Strength and instincts to live on the outside in the NFL, Wells looks like a Day 3 option if the Lions are looking for competition/depth. If he can show well against Lassiter, his stock could rise quickly.

Bowling Green at Michigan (2)

Kris Jenkins Jr., DT, Michigan (Junior)

6-foot-3, 293 pounds

An excerpt from The Athletic’s Top 50, profile from Nick Baumgardner ($):

“The son of ex-NFL All-Pro DT Kris Jenkins Sr. (and nephew of Cullen Jenkins, who also played in the NFL), Kris Jenkins Jr. is a fast, explosive, long interior tackle with agility to cover a ton of ground inside. He plays with great power at the point of attack and has added weight and strength to his frame every year.

“Now 6-foot-2 1/2, 293 pounds, Jenkins plays with no bad weight. He turns 22 in October and is a true junior, but he has first-round potential.”

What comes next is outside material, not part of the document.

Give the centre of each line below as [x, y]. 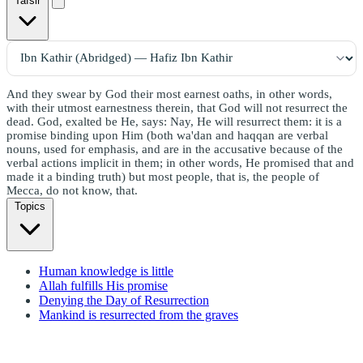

How he’d fit with the Lions:

When Jenkins first joined the Wolverines, he was a 240-pound defensive end, thought to be in the mold of the next potential Rashan Gary. But a change in scheme encouraged Jenkins to follow in his father's footsteps and he made a shift inside to defensive tackle.

Despite adding weight to live inside, Jenkins has noticeably improved his strength and quickness every year. That extra work in the weight room has afforded Jenkins unique physical abilities, yet he still possesses the instincts of an edge player. Jenkins understands angles and leverage, and has the athletic profile to beat offensive linemen to a spot, giving him the ability to disrupt.